IRS Not Addressing Billions in Underreported Employment Taxes

Post Date: 8/16/17
Last Updated: 8/16/17


Cross References
- TIGTA Ref. No. 2017-40-038, July 26, 2017

A recent report issued by the Treasury Inspector General for Tax Administration (TIGTA) stated that the IRS case selection processes result in billions of dollars in potential employer underreported tax not being addressed.

The Combined Annual Wage Reporting (CAWR) Program compares the employee wage and withholding information reported to the IRS on employment tax forms to withholding documents filed with the Social Security Administration. The purpose of the IRS-CAWR Program is to ensure that employers report the proper amount of employment taxes and Federal income tax withholding on their employment tax returns.

The TIGTA conducted an audit to evaluate whether the IRS-CAWR Program's document matching process accurately identified and selected the most productive cases. This audit concluded that billions of dollars of potential employer underreported taxes are not being addressed because most discrepancy cases are not worked by IRS employees. Analysis of 137,272 discrepancy cases for tax year 2013 found that the IRS worked only 23,184 cases (17%). The remaining 114,088 (83%) discrepancy cases that were not worked had a potential underreported tax difference of more than $7 billion.
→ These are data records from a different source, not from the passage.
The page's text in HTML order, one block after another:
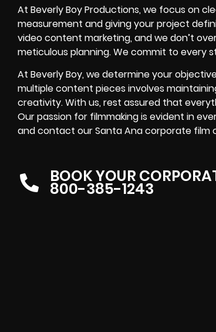
At Beverly Boy Productions, we focus on
measurement and giving your project
video content marketing, and we don’t
meticulous planning. We commit to every
At Beverly Boy, we determine your
multiple content pieces involves
creativity. With us, rest assured that
Our passion for filmmaking is evident in
and contact our Santa Ana corporate film
BOOK YOUR
800-385-1243

In addition, discrepancy case selection processes do not ensure that priority is given to working discrepancy cases with the highest potential tax assessment. TIGTA analyzed the 114,088 discrepancy cases that were not worked to identify those 23,184 with the highest potential underreported tax amounts by case type. It turned out that these had total potential underreported tax of more than $6.8 billion.

Further, TIGTA’s analysis of the 114,088 unworked discrepancy cases showed that if the IRS had selected the 23,184 auto-generated cases with a higher average assessment potential to work, it would have selected cases with more than $128 million in assessment potential. In addition to changing its selection methodology to work case types with the highest potential tax assessment, the IRS could further increase its return on investment by including prior year discrepancy cases for the same employer. TIGTA’s analysis found that 3,137 of the discrepancy cases for tax year 2013 also had discrepancy cases for tax year 2012, with potential underreported tax totaling more than $448 million for tax year 2012.

The TIGTA audit recommended that the IRS evaluate the current agreement and workload processes with the Social Security Administration to determine if changes could be made, revise its case selection criteria to include auto-generated cases with the highest potential tax assessment, coordinate with the Information Technology organization to review and prioritize programming enhancements, and take actions necessary to implement the proposed upgrade to include prior year discrepancy cases when current year discrepancy cases are selected for the same employer.

Author's Comment: Another way to solve this problem is for Congress to provide the IRS with enough funding to hire enough case workers to work on all discrepancy cases rather than only 17% of the discrepancy cases.